Return, word for word, every line starting at the line with "60+ active installations" and ending at the final line of the entries; skip the pictures.

● **DATASET RECORDS**
== Segment start ==

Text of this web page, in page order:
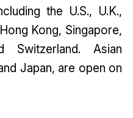
the U.S., U.K.,
Kong, Singapore,
Switzerland. Asian
Japan, are open on
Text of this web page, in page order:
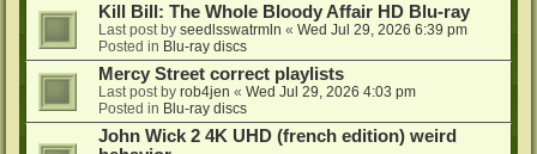
Kill Bill: The Whole Bloody Affair HD Blu-ray
Last post by seedlsswatrmln « Wed Jul 29, 2026 6:39 pm
Posted in Blu-ray discs
Mercy Street correct playlists
Last post by rob4jen « Wed Jul 29, 2026 4:03 pm
Posted in Blu-ray discs
John Wick 2 4K UHD (french edition) weird
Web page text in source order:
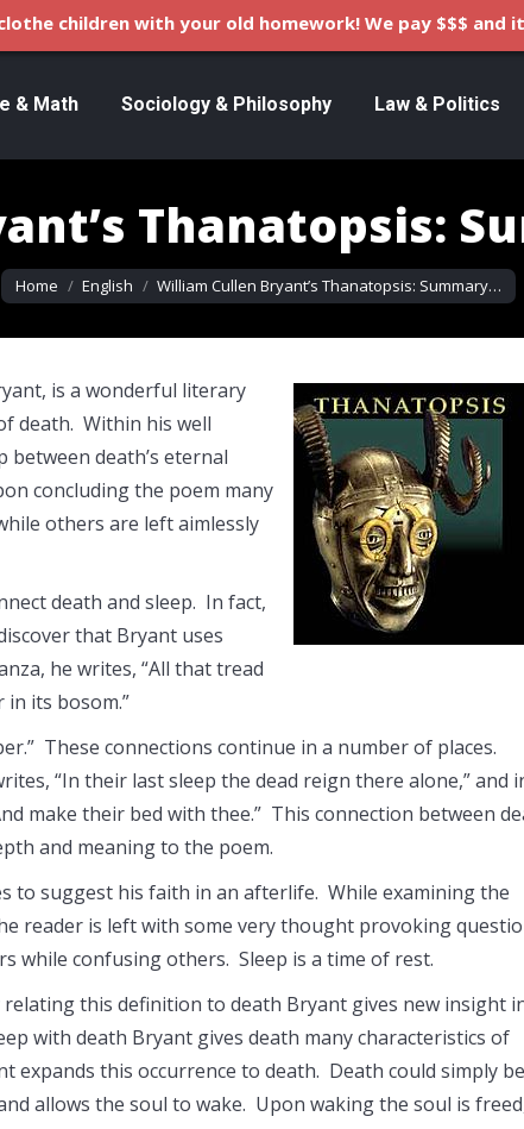
& Math Sociology & Philosophy Law & Politics
Thanatopsis:
You are here:
Home English William Cullen Bryant’s Thanatopsis: Summary…
is a wonderful literary
death. Within his well
death’s eternal
concluding the poem many
others are left aimlessly
death and sleep. In fact,
that Bryant uses
he writes, “All that tread
its bosom.”
These connections continue in a number of places.
“In their last sleep the dead reign there alone,” and
make their bed with thee.” This connection between
and meaning to the poem.
to suggest his faith in an afterlife. While examining the
reader is left with some very thought provoking
while confusing others. Sleep is a time of rest.
this definition to death Bryant gives new insight
with death Bryant gives death many characteristics of
expands this occurrence to death. Death could simply
allows the soul to wake. Upon waking the soul is
children with your old homework! We pay $$$ and
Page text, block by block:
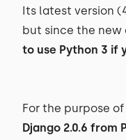
Its latest version
but since the new
to use Python 3 if
For the purpose
Django 2.0.6 from
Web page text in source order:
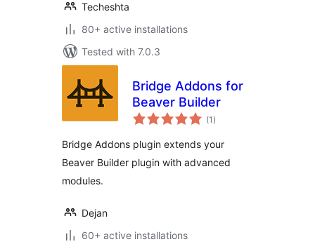
Techeshta
80+ active installations
Tested with 7.0.3
Bridge Addons for
Beaver Builder
(1 total
ratings
)
Bridge Addons plugin extends your
Beaver Builder plugin with advanced
modules.
Dejan
60+ active installations
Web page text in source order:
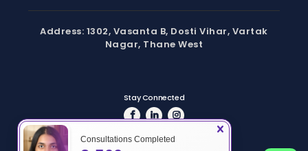
Address: 1302, Vasanta B, Dosti Vihar, Vartak
Nagar, Thane West
Stay Connected
Consultations Completed

== Segment end ==

● **SOLUTION FOR THIS TASK**
60+ active installations
Web page text in source order:
Address: 1302, Vasanta B, Dosti Vihar, Vartak
Nagar, Thane West
Stay Connected
Consultations Completed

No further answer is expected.